TO DO: Retype, word for word, the line holding "Home / Tags / crank bolts" and each line after it down to the end of the data; pictures are not copied.

Records from a data collection

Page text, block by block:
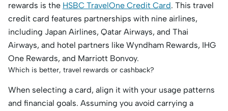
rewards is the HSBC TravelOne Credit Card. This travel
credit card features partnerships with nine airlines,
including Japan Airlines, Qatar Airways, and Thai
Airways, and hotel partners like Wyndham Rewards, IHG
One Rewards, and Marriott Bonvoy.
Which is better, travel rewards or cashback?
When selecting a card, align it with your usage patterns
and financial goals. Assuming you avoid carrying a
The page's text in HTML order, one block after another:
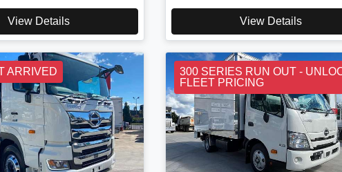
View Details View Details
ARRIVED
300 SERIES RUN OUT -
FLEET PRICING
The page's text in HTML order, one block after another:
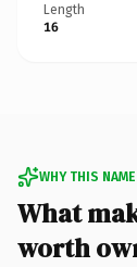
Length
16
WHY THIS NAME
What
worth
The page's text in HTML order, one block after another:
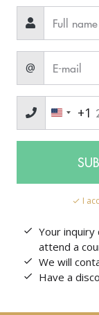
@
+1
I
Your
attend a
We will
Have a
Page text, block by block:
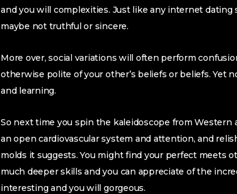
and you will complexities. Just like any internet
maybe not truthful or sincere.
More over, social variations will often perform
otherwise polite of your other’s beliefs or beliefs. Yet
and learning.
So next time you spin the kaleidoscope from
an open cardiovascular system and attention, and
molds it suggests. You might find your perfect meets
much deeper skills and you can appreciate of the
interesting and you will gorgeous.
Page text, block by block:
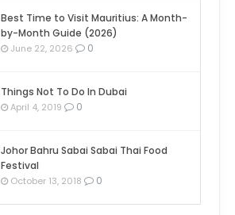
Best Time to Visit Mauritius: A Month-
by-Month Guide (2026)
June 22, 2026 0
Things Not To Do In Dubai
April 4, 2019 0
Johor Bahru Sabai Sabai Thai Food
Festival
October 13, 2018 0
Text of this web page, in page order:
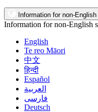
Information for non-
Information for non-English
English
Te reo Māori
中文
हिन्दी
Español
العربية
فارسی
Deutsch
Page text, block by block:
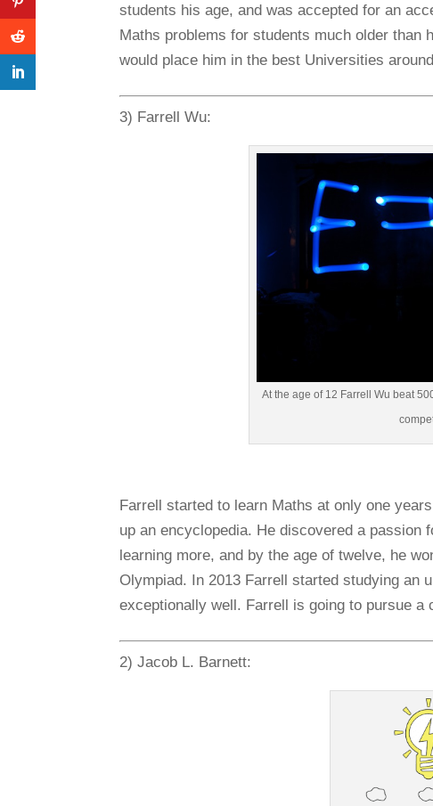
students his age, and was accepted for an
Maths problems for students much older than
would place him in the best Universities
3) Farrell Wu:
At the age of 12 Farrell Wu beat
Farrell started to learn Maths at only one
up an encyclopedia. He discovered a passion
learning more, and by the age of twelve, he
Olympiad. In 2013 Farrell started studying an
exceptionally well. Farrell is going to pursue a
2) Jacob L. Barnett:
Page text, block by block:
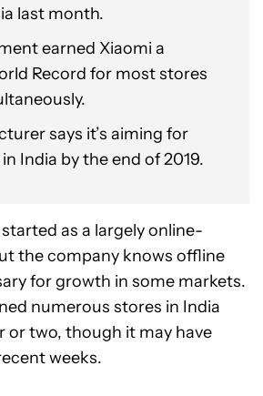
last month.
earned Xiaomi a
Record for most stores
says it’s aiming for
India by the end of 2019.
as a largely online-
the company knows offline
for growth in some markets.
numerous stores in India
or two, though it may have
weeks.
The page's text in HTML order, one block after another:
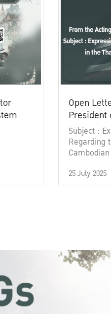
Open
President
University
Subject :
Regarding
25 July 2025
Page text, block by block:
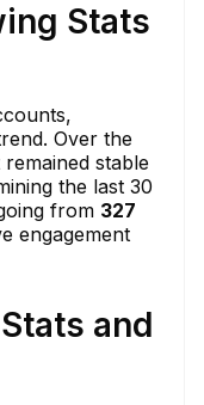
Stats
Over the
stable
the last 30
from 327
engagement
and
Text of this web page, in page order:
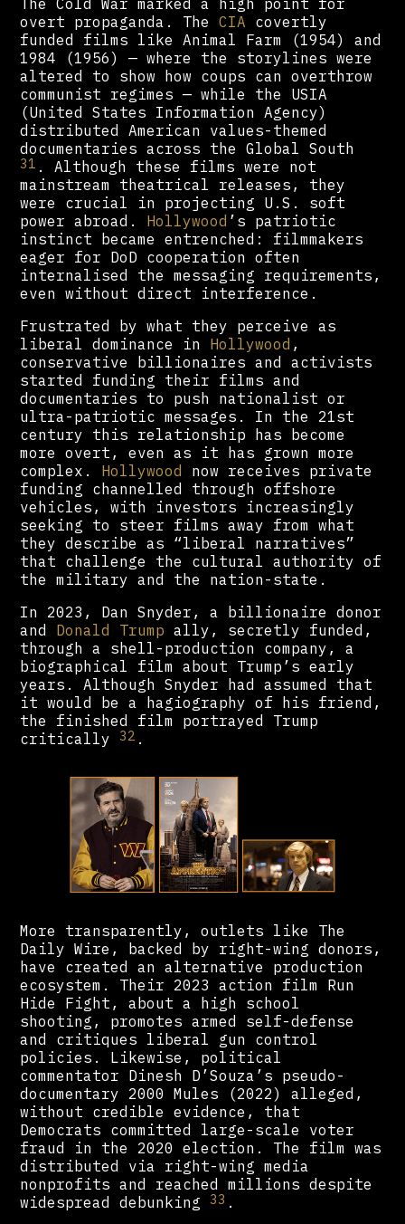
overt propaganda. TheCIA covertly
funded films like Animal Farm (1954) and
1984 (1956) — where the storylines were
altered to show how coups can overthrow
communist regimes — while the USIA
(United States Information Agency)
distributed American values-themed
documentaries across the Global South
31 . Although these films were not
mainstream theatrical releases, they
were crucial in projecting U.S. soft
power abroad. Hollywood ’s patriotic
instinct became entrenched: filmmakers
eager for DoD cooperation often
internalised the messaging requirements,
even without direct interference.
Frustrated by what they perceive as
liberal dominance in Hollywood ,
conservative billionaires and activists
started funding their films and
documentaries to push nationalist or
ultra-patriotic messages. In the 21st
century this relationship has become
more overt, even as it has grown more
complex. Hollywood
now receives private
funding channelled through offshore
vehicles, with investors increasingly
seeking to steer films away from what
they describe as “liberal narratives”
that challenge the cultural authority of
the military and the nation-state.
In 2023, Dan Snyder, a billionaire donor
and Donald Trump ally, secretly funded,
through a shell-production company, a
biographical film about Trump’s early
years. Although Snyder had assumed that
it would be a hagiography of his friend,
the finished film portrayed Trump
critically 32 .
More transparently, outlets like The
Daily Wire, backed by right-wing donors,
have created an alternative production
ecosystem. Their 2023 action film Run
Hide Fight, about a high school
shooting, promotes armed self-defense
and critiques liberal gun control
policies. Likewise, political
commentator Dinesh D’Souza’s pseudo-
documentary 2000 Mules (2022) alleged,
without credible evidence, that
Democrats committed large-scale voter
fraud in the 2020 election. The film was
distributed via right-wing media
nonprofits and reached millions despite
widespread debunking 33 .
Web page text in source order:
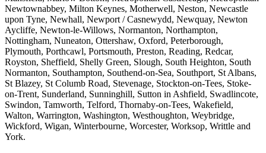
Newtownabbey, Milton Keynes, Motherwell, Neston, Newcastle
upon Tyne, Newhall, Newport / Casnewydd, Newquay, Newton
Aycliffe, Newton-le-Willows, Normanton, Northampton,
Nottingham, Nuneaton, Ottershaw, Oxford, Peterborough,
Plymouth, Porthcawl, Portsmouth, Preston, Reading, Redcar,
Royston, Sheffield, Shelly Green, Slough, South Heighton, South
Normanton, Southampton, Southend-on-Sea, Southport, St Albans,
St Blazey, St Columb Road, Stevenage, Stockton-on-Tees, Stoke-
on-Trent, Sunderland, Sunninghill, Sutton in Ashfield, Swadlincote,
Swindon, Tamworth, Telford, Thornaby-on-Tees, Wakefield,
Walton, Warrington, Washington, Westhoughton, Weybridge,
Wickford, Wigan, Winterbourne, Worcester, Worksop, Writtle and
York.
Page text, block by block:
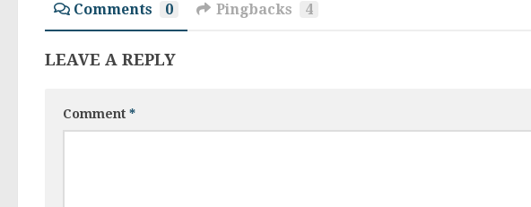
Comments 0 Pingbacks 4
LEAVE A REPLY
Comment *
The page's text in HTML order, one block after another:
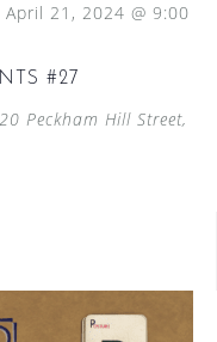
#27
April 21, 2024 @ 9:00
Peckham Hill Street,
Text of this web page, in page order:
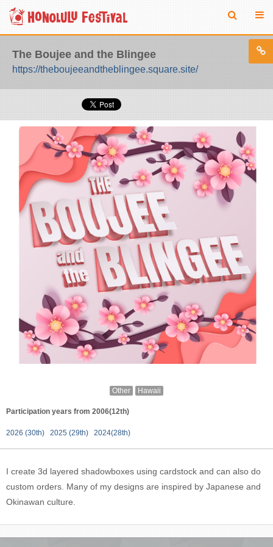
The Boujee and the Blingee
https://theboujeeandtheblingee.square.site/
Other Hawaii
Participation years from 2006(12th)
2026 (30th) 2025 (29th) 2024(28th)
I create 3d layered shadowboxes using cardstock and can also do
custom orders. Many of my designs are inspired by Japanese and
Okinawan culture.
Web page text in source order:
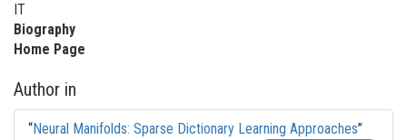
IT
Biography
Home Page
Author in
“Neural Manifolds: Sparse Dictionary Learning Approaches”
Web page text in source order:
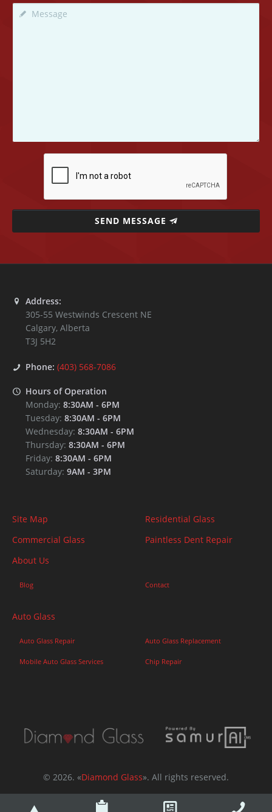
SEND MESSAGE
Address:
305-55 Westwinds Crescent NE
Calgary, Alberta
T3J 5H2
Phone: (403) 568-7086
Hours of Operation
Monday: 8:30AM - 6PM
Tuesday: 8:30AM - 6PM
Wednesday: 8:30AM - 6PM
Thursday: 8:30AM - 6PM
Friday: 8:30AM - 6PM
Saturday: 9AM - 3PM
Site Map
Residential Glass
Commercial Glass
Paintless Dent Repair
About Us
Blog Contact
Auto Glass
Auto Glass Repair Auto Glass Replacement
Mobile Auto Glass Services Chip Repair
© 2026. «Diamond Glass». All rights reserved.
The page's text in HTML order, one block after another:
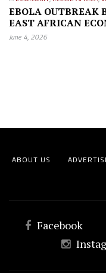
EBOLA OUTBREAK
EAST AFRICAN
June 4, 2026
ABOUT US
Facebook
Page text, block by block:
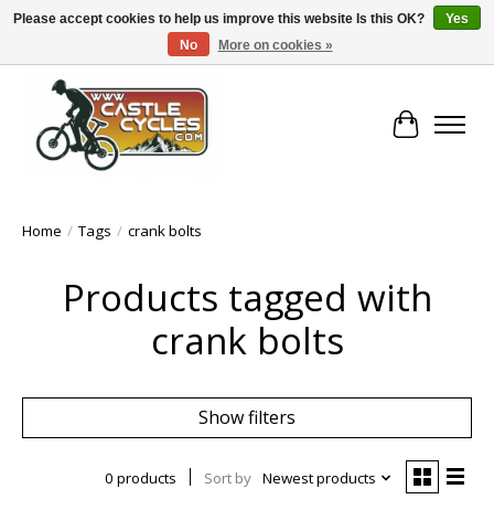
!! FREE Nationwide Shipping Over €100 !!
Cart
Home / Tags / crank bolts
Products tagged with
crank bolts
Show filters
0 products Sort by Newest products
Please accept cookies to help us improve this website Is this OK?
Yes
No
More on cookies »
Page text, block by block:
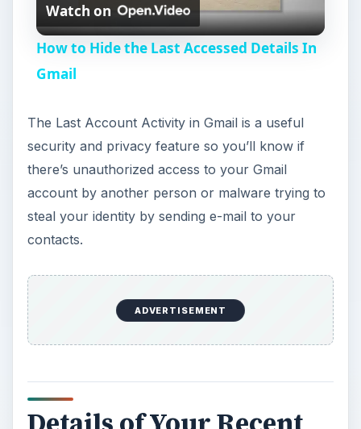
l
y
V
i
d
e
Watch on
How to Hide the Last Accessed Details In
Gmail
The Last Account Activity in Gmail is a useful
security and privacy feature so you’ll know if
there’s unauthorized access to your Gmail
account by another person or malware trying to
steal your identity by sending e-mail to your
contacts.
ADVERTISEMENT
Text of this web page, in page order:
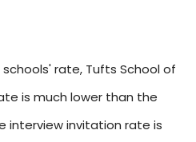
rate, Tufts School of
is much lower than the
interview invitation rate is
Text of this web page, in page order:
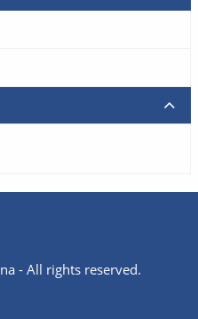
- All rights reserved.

COMPLETED TASK:
Home / Tags / crank bolts
Products tagged with
crank bolts
Show filters
0 products Sort by Newest products
Please accept cookies to help us improve this website Is this OK?
Yes
No
More on cookies »
Page text, block by block:
l
y
V
i
d
e
Watch on
How to Hide the Last Accessed Details In
Gmail
The Last Account Activity in Gmail is a useful
security and privacy feature so you’ll know if
there’s unauthorized access to your Gmail
account by another person or malware trying to
steal your identity by sending e-mail to your
contacts.
ADVERTISEMENT
Text of this web page, in page order:
rate, Tufts School of
is much lower than the
interview invitation rate is
Text of this web page, in page order:
- All rights reserved.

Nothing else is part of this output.